There is no direction for the application of the rents and profits after that time, or for their accumulation. There is no valid limitation of an expectant estate suspending the power of alienation or of the ownership entitling the persons presumptively entitled to the next eventual estate to the rents and profits after the death of the widow, as undisposed of under the statute upon that subject. (1 R.S., 726, § 40.) The trust certainly would, from its nature and the terms and purposes of its creation, terminate upon the death of the widow as one, the purposes of which were fully accomplished, being for her personal benefit, neither assignable or descendible, and might also terminate at an earlier period, and for that, provision is made in the third paragraph of the will in the devise to the widow of a life estate in a portion of the realty subject to the trust.
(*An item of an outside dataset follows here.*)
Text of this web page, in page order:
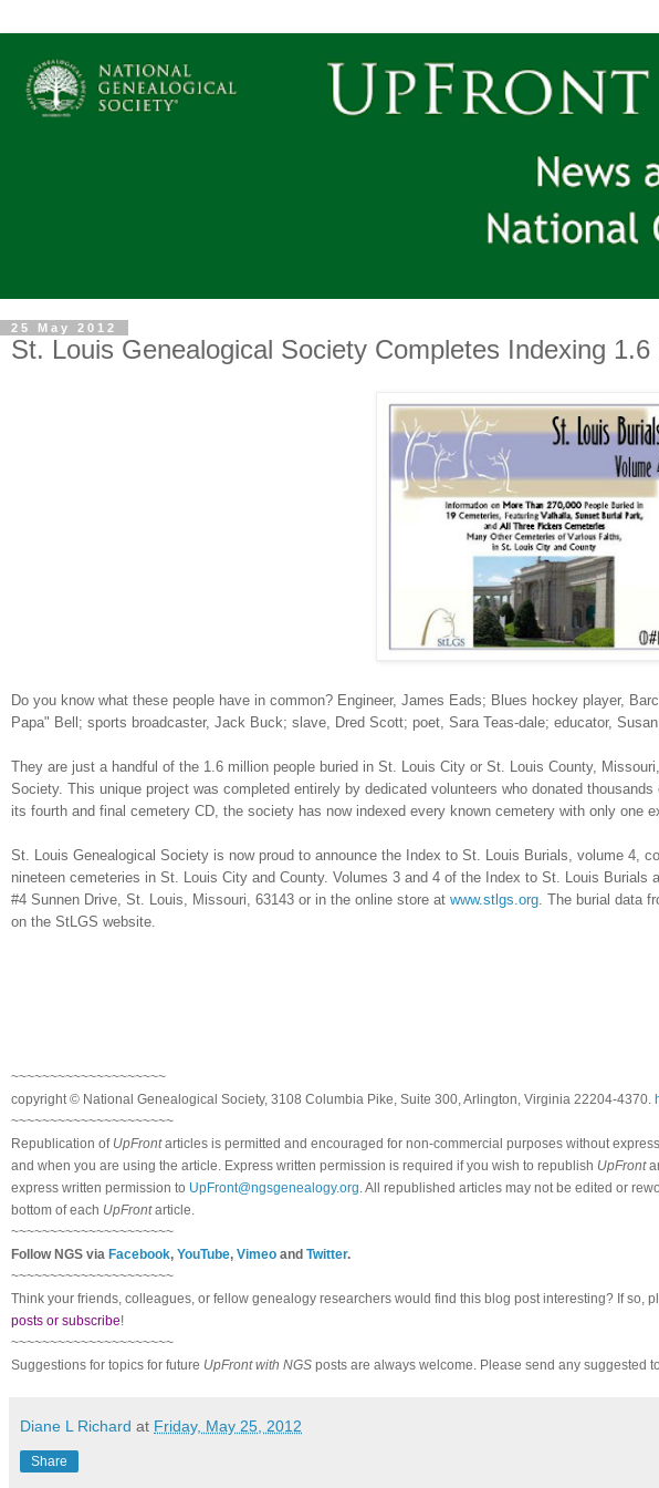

The trust was solely for the benefit of the widow, and for her life only, and did not suspend the power of alienation beyond a single life in existence at the time of its creation. In Irving
v. De Kay (9 Paige, 522, and 5 Denio, 646,) there were two successive trusts, and the case differed in that respect from the present. The trusts in that case being separable, the first was sustained and the last held invalid. The direction for a division of the estate may be interpreted as having respect to the termination of the trust estate, before the death of the widow, upon the happening of the event named; but if it did not, but must be read literally, it did not create or continue an estate in the executors named in the fifth, or the trustees named in the second paragraph of the will. The execution of that power, in whomsoever vested, did not suspend the operation of the devises of the several parts of the estate, or the power of alienation in the devisees. The devises are all in the present tense, and immediate to the devisees, and speaking from the death of the testator they took effect immediately, subject only to the trust for the life of Mrs. Provost. No division of the property devised was necessary, *Page 146 
as that was accomplished by the terms of the will assigning to the devisees in severally their respective portions. The introductory clause of the third paragraph of the will did not postpone the enjoyment of the devised estates. There was no estate or right of possession in any person other than the devisees, after the trust estate ceased, and it cannot be implied that the testator intended that the estate should vest in his heirs at law for the brief period of the minority of any of his children after the trust ceased, and thus qualify the present and absolute gifts of the will. The clause has no meaning, and can have no effect in overthrowing the otherwise intelligent and valid provisions of the will. The estates vest absolutely in the devisees, and are not subject to any condition or contingency by which they may be defeated before the period assigned in terms for the division of the property. This being the case even if the period of enjoyment should be deemed postponed, the estates have vested, and the law against perpetuities is not violated. (Duffield v. Duffield, 1 Dow.  Clark, 311; per BEST, Ch. J.; 1 Jar. on Wills, 733, et seq.)
The costs were in the discretion of the court below, and their action in respect of them is not reviewable in this court. (Code, § 306.)
The reasons for this part of the judgment do not appear by the order, and as the question of costs was peculiarly within the discretion of the Supreme Court, its action must be deemed to have been in the exercise of that discretion, and not the subject of review.
The judgment must be affirmed, without costs to either party in this court as against the other.
All concur, except RAPALLO, J., absent.